EXERCISE DETAILS »
Gather up every line from the entries below that uses the word "density".

Records from a collection:

▽

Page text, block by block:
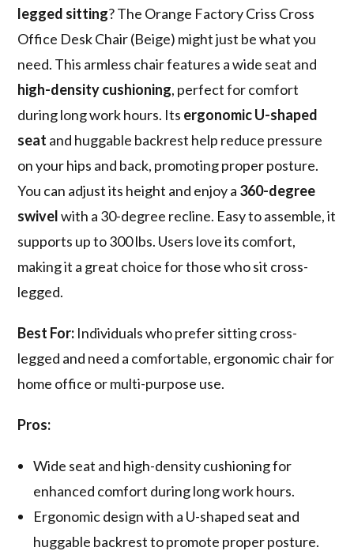
legged sitting? The Orange Factory Criss Cross
Office Desk Chair (Beige) might just be what you
need. This armless chair features a wide seat and
high-density cushioning, perfect for comfort
during long work hours. Its ergonomic U-shaped
seat and huggable backrest help reduce pressure
on your hips and back, promoting proper posture.
You can adjust its height and enjoy a 360-degree
swivelwith a 30-degree recline. Easy to assemble, it
supports up to 300 lbs. Users love its comfort,
making it a great choice for those who sit cross-
legged.
Best For: Individuals who prefer sitting cross-
legged and need a comfortable, ergonomic chair for
home office or multi-purpose use.
Pros:
Wide seat and high-density cushioning for
enhanced comfort during long work hours.
Ergonomic design with a U-shaped seat and
huggable backrest to promote proper posture.

△

RESPONSE »
high-density cushioning, perfect for comfort
Wide seat and high-density cushioning for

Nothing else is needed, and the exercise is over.